Coder Social home page Coder Social logo

Comments (12)

andreped avatar andreped commented on August 18, 2024

I am sorry if my question is trivial but I have trouble using this package with the tensorflow backend.

Hello, @bertrandchauveau! I had this issue when making this myself, so no worries :]

You can take a look at what is done in the tests here.

Basically, do this instead:

import tensorflow as tf
import torchstain
import numpy as np

T = lambda x: tf.convert_to_tensor(np.moveaxis(x, -1, 0).astype("float32"))
t_to_transform = T(to_transform)

normalizer = torchstain.normalizers.MacenkoNormalizer(backend='tensorflow')
normalizer.fit(T(target))
result, _, _ = normalizer.normalize(I=t_to_transform, stains=True)

result = result.numpy().astype("float32")

Could you try this first to see if it resolves you issue? I'm a bit occupied right now, but could take a new look tomorrow, if you are still having issues.

This will be better documented in the upcoming release, which includes some new and interested stain normalization techniques and new backends (see here).

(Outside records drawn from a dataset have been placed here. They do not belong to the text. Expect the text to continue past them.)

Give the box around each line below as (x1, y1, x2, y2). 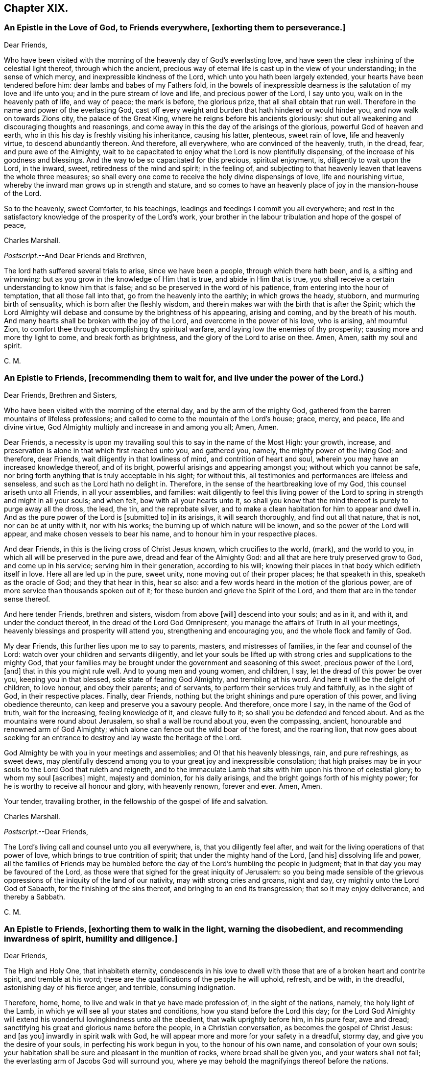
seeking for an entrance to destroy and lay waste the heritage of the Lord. (4, 733, 242, 742)
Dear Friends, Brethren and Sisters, (4, 390, 117, 399)
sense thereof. (4, 594, 50, 603)
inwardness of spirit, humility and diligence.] (4, 933, 178, 944)
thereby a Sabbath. (4, 892, 66, 901)
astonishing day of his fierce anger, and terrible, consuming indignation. (4, 983, 236, 992)
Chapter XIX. (4, 2, 69, 14)
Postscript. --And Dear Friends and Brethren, (4, 251, 147, 260)
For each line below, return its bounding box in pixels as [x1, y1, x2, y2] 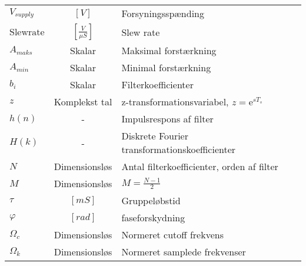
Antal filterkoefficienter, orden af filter [121, 159, 278, 173]
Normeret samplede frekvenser [121, 245, 246, 258]
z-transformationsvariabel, [121, 95, 229, 108]
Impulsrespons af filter [121, 112, 214, 125]
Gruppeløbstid [121, 194, 181, 207]
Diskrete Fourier [121, 129, 188, 142]
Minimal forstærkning [121, 61, 211, 74]
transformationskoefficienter [121, 142, 236, 156]
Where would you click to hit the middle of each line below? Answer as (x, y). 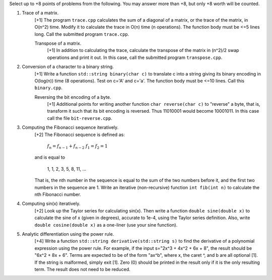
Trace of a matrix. (40, 13)
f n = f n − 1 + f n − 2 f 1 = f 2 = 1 (77, 147)
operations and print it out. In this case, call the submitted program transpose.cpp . (135, 57)
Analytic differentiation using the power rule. (68, 234)
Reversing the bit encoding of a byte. (73, 97)
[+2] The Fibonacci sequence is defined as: (80, 134)
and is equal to (50, 157)
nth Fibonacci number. (58, 194)
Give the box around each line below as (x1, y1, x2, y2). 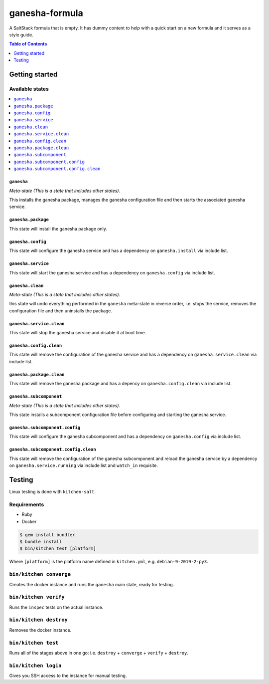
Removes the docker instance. (9, 627, 72, 633)
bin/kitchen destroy (9, 617, 68, 623)
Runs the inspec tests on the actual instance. (9, 604, 104, 610)
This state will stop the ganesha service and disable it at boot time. (9, 330, 146, 336)
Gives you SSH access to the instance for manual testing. (9, 673, 127, 679)
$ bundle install (19, 539, 62, 545)
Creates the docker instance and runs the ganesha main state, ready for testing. (9, 581, 174, 587)
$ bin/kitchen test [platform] (19, 546, 97, 551)
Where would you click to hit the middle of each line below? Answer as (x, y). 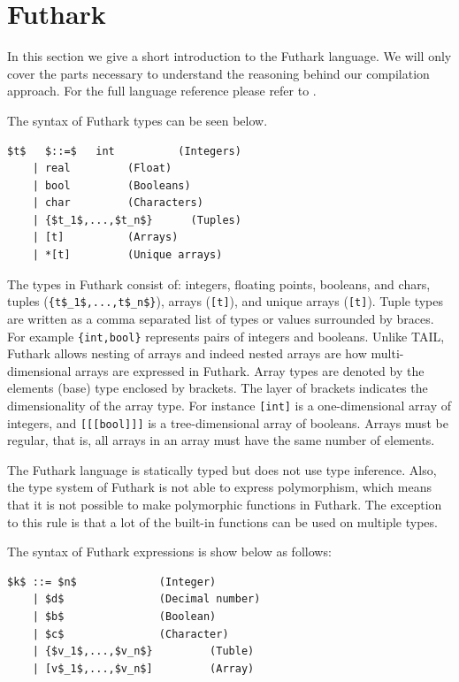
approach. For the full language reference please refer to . (162, 91)
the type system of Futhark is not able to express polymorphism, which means (219, 487)
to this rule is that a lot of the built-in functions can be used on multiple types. (222, 521)
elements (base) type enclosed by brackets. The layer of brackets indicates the (218, 388)
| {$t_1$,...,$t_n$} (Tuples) (137, 220)
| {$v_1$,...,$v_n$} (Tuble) (143, 651)
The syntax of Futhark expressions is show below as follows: (169, 552)
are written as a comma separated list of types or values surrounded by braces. (221, 318)
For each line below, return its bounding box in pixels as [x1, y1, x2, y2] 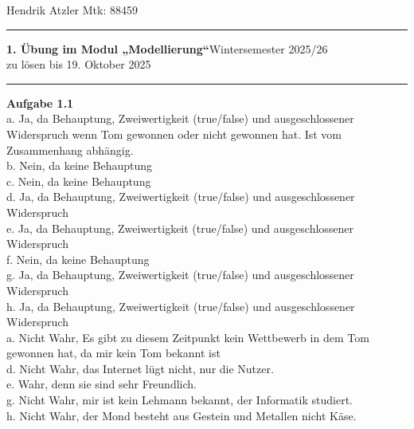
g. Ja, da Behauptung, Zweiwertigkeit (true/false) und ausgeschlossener [6, 266, 354, 283]
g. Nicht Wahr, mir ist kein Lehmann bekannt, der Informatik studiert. [6, 392, 353, 408]
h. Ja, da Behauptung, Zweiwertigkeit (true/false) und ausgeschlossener [6, 297, 355, 314]
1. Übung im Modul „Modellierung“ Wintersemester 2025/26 [6, 40, 328, 57]
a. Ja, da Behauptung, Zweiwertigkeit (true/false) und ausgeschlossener [6, 110, 354, 127]
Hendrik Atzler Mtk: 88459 [6, 2, 138, 18]
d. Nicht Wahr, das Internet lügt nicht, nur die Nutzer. [6, 360, 274, 376]
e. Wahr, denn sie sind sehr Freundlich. [6, 376, 197, 392]
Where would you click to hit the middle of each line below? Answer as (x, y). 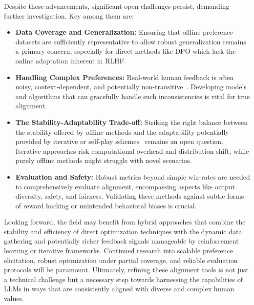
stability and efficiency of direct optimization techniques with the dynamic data (123, 231)
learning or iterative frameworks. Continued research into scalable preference (118, 251)
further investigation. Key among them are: (69, 15)
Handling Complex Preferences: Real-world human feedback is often (125, 77)
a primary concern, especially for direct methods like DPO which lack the (126, 51)
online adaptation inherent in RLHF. (71, 60)
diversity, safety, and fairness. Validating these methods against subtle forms (130, 196)
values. (14, 298)
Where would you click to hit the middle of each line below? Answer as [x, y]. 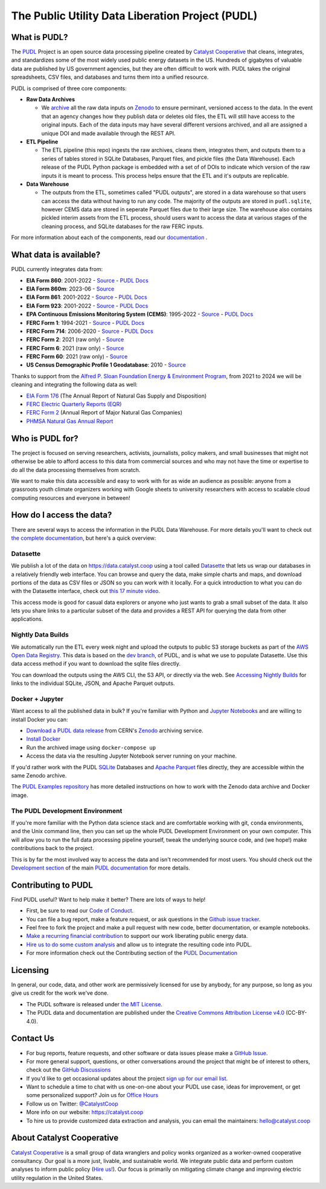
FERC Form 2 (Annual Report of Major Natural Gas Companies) [104, 413]
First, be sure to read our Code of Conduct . [80, 911]
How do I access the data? [62, 515]
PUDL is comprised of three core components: [69, 88]
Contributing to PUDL [52, 885]
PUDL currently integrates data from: [57, 269]
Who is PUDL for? [45, 438]
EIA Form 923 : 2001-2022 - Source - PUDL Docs [87, 306]
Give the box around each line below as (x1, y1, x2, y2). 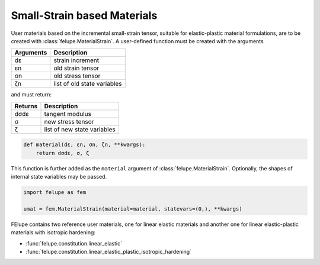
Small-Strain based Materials (11, 9, 158, 22)
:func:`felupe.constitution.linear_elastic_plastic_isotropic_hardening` (25, 248, 192, 255)
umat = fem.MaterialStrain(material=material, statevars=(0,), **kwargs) (23, 205, 242, 212)
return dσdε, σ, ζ (36, 150, 89, 156)
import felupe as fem (23, 189, 87, 196)
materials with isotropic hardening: (11, 229, 96, 236)
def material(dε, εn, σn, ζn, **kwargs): (23, 141, 146, 148)
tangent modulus (44, 109, 92, 118)
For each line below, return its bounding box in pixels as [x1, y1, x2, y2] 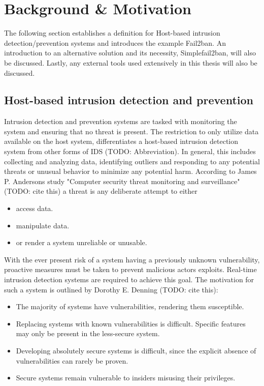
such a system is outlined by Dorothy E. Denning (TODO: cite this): [4, 284, 218, 294]
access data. [16, 203, 53, 214]
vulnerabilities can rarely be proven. [16, 355, 128, 366]
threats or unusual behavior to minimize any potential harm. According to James [4, 166, 257, 176]
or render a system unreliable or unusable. [16, 237, 147, 248]
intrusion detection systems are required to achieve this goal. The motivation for [4, 274, 254, 285]
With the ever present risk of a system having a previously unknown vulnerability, [4, 254, 260, 264]
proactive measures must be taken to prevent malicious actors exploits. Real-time [4, 264, 257, 275]
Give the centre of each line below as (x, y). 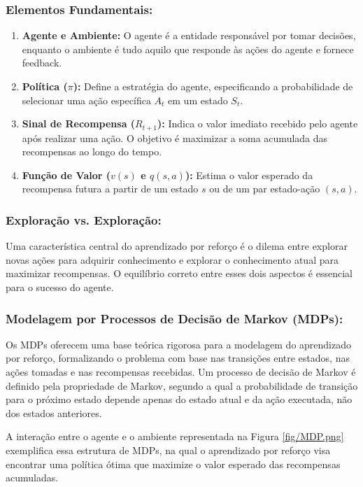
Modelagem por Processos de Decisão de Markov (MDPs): (175, 318)
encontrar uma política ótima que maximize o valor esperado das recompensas (173, 464)
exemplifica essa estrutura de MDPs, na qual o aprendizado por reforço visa (168, 450)
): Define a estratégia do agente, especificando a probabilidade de (213, 86)
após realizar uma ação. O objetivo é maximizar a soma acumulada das (175, 137)
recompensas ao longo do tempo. (92, 151)
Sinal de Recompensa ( (79, 123)
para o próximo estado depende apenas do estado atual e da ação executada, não (179, 399)
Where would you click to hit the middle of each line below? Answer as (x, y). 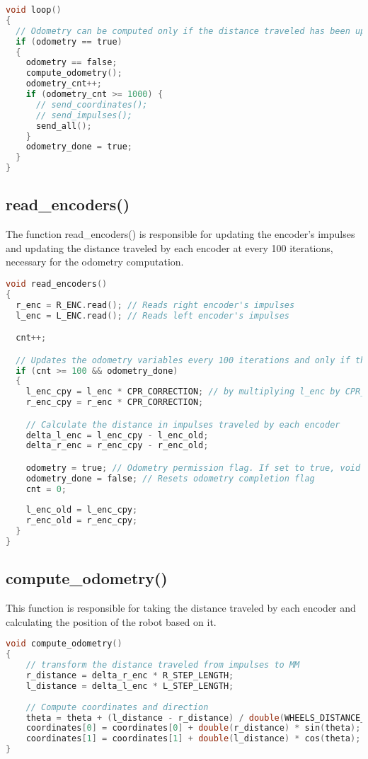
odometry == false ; (71, 63)
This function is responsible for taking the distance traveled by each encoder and (181, 608)
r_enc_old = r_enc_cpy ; (82, 521)
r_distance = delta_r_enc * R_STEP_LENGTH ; (130, 675)
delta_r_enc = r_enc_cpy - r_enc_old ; (117, 446)
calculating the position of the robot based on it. (111, 621)
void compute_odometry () (64, 644)
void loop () (34, 10)

BTW: What is the status on the release, @carloalbertobarbano? Shall we aim to get it released by next week? I have a master student who would be interested in the new modified reinhard implementation.

from torchstain.

bertrandchauveau avatar bertrandchauveau commented on August 18, 2024

Thank you for your quick response!

Sadly the same problem occurs, i.e. crashes when running:

normalizer.fit(T(target))

the "T" conversion does the same as my attempt of tf tensor conversion

from torchstain.

andreped avatar andreped commented on August 18, 2024

Sadly the same problem occurs, i.e. crashes when running:

Hmm, well, what I described above is what we do in the unit test, so that should work. Could you show me the error log from the terminal?

Also, could you try downloading the test data that we used for the unit tests here and here, and try running them through your code. I believe that should work. If that works, then the intensity range of your image after imread is in the wrong range. You can see the intensity range by running print(np.unique(image))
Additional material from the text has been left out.